- Fewer people visited untrustworthy websites ahead of the 2016 election than the 2020 election, a new study says.
- Just 26.2% of Americans were exposed to untrustworthy sites in 2020, compared to 44.3% in 2016.
Fewer Americans visited websites containing misinformation ahead of the 2020 presidential election compared to the 2016 election, a new study says.
The study, published April 13 in the journal "Nature Human Behavior," found that just 26.2% of Americans were "exposed to untrustworthy websites" in 2020, down from 44.3% in 2016.
Journalists and pundits increased efforts to quell the spread of misinformation ahead of the 2020 election after misinformation spread online dominated the 2016 election.
One article on Facebook that incorrectly claimed former President Donald Trump won the popular vote in 2016 received more than 480,000 Facebook engagements, while another fake article that said Hillary Clinton suggested that Trump should run for president garnered more than 407,000 engagements, Insider previously reported.
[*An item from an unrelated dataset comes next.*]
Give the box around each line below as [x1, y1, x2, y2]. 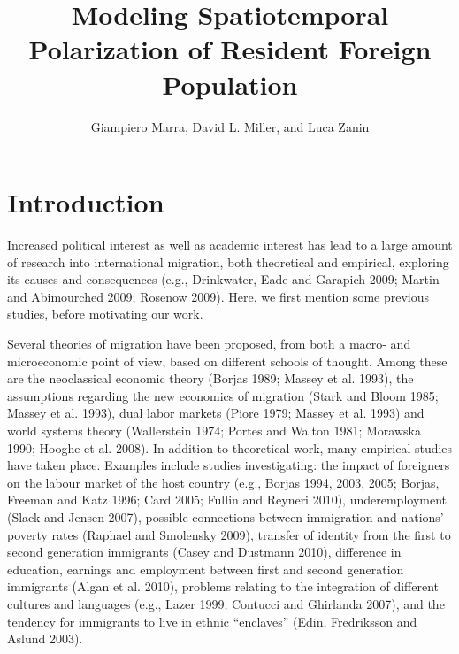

At the end of the 2016 election, several leading fake news stories outperformed actual news stories shared by popular media companies about the election online, Buzzfeed News reported at the time.
Buzzfeed reported that the top 20 fake news stories on Facebook outperformed the top 20 real news stories in number of link clicks in the final three months of the 2016 presidential election campaigns, citing a Facebook monitoring tool.
False election stories from fake websites and partisan blogs garnered 8,711,000 shares, reactions, and comments on Facebook in the final three months of the 2016 presidential campaigns, Buzzfeed reported.
The most popular fake news story in the final three months before the 2016 presidential election on Facebook was titled "Pope Francis Shocks World, Endorses Donald Trump for President, Releases Statement," which had around 960,000 engagements, according to Buzzfeed.
According to the researchers, conservatives and older adults were still the most exposed to untrustworthy sites in 2020, as they were in 2016, but they are now coming across them at lower rates.
"The role of online platforms in exposing people to untrustworthy websites changed, with Facebook playing a smaller role in 2020 than in 2016," the study says. "Our findings do not minimize misinformation as a key social problem, but instead highlight important changes in its consumption, suggesting directions for future research and practice."
Jeff Hancock, the founding director of the Stanford Social Media Lab and the lead author of the report, told The New York Times that the results make him optimistic about the increasing majority of people becoming more aware of misinformation on the internet.
"We're getting better and better at distinguishing really problematic, bad, harmful information from what's reliable or entertainment," Hancock told The Times.